Work item:
For the records below, print the lines from the line with "آزمایشگاه شبکه‌های کامپیوتری (80, 188)" through the line with "表示所有输出的平均值，‘sum’表示输出的总和。 [269, 288]" exactly as written; include both end lines and exclude the rest.

###

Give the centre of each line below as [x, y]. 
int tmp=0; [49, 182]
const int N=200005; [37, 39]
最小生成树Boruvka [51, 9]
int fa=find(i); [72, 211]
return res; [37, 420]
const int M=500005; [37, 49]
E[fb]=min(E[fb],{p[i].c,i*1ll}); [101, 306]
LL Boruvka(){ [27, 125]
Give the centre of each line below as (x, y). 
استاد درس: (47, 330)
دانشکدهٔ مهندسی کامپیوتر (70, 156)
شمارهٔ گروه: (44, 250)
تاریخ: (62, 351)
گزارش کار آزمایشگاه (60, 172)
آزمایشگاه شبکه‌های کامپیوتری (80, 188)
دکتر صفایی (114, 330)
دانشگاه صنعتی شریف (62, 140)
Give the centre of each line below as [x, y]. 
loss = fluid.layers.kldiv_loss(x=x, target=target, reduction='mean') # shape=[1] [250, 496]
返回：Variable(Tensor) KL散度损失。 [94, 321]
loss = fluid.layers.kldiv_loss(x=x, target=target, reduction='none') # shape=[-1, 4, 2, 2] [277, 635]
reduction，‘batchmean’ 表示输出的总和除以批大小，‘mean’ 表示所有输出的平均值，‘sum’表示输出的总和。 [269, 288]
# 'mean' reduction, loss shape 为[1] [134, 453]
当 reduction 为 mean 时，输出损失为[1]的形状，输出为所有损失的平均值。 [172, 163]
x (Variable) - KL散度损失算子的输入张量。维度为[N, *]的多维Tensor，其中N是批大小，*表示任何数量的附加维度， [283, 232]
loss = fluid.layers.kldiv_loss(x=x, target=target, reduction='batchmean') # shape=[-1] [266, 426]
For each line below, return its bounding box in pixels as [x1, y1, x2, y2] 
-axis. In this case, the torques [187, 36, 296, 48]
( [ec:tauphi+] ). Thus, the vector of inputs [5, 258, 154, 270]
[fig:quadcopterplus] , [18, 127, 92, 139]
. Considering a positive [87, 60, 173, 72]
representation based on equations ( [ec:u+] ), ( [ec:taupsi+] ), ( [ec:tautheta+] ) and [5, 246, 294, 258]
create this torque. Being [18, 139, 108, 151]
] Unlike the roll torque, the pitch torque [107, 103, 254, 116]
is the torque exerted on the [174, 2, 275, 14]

###

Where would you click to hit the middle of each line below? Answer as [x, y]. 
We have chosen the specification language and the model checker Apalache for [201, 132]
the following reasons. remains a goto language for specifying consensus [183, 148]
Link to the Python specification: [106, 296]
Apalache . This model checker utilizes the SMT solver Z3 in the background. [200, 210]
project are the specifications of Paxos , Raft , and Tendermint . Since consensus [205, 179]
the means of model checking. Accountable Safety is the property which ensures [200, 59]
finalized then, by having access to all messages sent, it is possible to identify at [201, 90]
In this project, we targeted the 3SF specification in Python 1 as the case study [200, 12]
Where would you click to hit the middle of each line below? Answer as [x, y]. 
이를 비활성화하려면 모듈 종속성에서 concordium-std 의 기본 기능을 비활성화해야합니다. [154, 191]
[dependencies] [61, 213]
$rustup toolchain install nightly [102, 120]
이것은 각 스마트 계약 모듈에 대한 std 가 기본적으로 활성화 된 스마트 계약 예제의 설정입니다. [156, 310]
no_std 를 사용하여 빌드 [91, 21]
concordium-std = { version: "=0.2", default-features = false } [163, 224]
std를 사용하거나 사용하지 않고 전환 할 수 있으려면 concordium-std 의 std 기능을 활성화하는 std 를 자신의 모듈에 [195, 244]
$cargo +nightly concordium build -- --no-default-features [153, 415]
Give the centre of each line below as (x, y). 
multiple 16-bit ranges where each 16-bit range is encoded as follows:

###

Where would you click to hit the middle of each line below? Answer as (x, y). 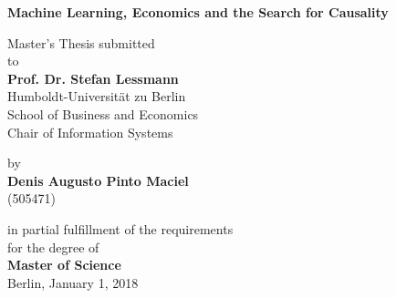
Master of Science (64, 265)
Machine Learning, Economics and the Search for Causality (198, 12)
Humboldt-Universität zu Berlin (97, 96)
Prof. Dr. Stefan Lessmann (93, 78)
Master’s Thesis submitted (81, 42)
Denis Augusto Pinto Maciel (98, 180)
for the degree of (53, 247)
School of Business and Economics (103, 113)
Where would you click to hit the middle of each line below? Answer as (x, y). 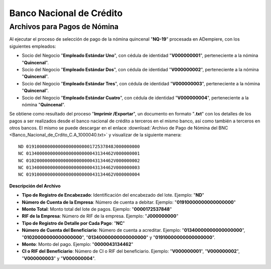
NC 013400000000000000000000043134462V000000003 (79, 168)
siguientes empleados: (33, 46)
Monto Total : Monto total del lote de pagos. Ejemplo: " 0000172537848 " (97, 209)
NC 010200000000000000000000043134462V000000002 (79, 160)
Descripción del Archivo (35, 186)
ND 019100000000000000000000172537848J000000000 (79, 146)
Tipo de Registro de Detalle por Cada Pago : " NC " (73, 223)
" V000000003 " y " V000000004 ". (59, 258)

###

Result of this exercise:
آزمایشگاه شبکه‌های کامپیوتری (80, 188)
دکتر صفایی (114, 330)
دانشگاه صنعتی شریف (62, 140)
Give the centre of each line below as [x, y]. 
loss = fluid.layers.kldiv_loss(x=x, target=target, reduction='mean') # shape=[1] [250, 496]
返回：Variable(Tensor) KL散度损失。 [94, 321]
loss = fluid.layers.kldiv_loss(x=x, target=target, reduction='none') # shape=[-1, 4, 2, 2] [277, 635]
reduction，‘batchmean’ 表示输出的总和除以批大小，‘mean’ 表示所有输出的平均值，‘sum’表示输出的总和。 [269, 288]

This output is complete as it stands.